Well that was scary, the fire alarms went off, they are mains and battery powered ionisation ones that are somehow all connected to one another.

My instinct was to quickly turn them off by holding onto the button of the one outside our bedroom (top floor 3 story house) so that I could hear anything going off below (fire crackling etc). This is our first home on our own (block of flats before) so we were both pretty spooked.

The mrs frantically obviously got up at the same time and we both for want of a better word cacked ourselves.

Had a good look around, nothing anywhere we could see, smell etc.

As I turned them off instead of going straight downstairs, apparently whilst they were sounding, the one that triggered may have been lit up red. Alas I can't tell as like an idiot I turned them off.

I've laid awake on the iPad searching for reasons and staying awake really Incase the alarms knew something I didn't.

I guess tomorrow I just Hoover them out?

What would you do now?

Cheers


----------



## Caledoniandream (Oct 9, 2009)

If they are a couple of years old, just replace them.
Sometimes the lens get covered in build up, and the slightest issue can cause them to go off.
If it's a new house, it could be a power spike or drop causing them to get activated.
Of course keep an eye on them, if it's a one off, just be pleased that they work (don't forget to test them monthly) if it's regular get the installer to come and check them.


----------



## Soul boy 68 (Sep 8, 2013)

3 am is witching hour, spooky :doublesho


----------



## adlem (Jul 6, 2008)

They could just be full of mess/dust. As it's a new build I expect they weren't covered up as work was finishing and as you've recently moved in you've probably stirred a bit of dust about. I have a similar setup in my bungalow as I replaced them all when I moved in. They went off once not long after installation but have been fine since. They are pretty sensitive.

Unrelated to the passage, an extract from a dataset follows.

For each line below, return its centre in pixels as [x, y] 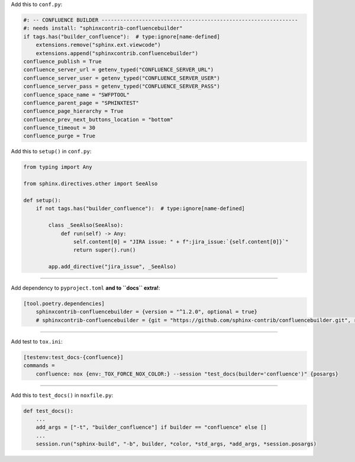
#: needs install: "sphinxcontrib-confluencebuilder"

Also being a new build they could be installed wrong, wouldn't be the first time I've heard of it, you'd be surprised at how much of a new build isn't done correctly as they rush to get them up and sold


----------



## ardandy (Aug 18, 2006)

We found the kitchen one and the hall were swapped when we got here so had to swap them back!


----------



## slim_boy_fat (Jun 23, 2006)

Was your resident ghost making toast?


----------



## Kerr (Mar 27, 2012)

Poltergeist set them off. 

You should have just gone back to sleep.


----------



## Starbuck88 (Nov 12, 2013)

As it was 3 o clock, it meant it was 18th of June, which is the exact 6 month date from when we got the keys!!

I'll Hoover them out today.


----------



## PugIain (Jun 28, 2006)

Sure the Mrs wasn't having a cheeky roll up?

Sent from my Vodafone Smart ultra 6 using Tapatalk


----------



## Cookies (Dec 10, 2008)

That would put the clean bejaysus up you. Especially in the middle of the flippin night. 

Yeh, just hoover them out and hopefully it won't happen again tonight. 

Cooks

Sent from my D6603 using Tapatalk


----------



## lofty (Jun 19, 2007)

Same thing happened to mine a few years ago, worst thing is I've got 12 in my house, I think I woke the whole street. Never found out what triggered them and it's never happened again. They do need replacing every 10 years so worth checking the date on them.


----------



## RedUntilDead (Feb 10, 2009)

lofty said:


> Same thing happened to mine a few years ago, worst thing is I've got 12 in my house, I think I woke the whole street. Never found out what triggered them and it's never happened again. They do need replacing every 10 years so worth checking the date on them.


12:doublesho do you live in a hotel or something!


----------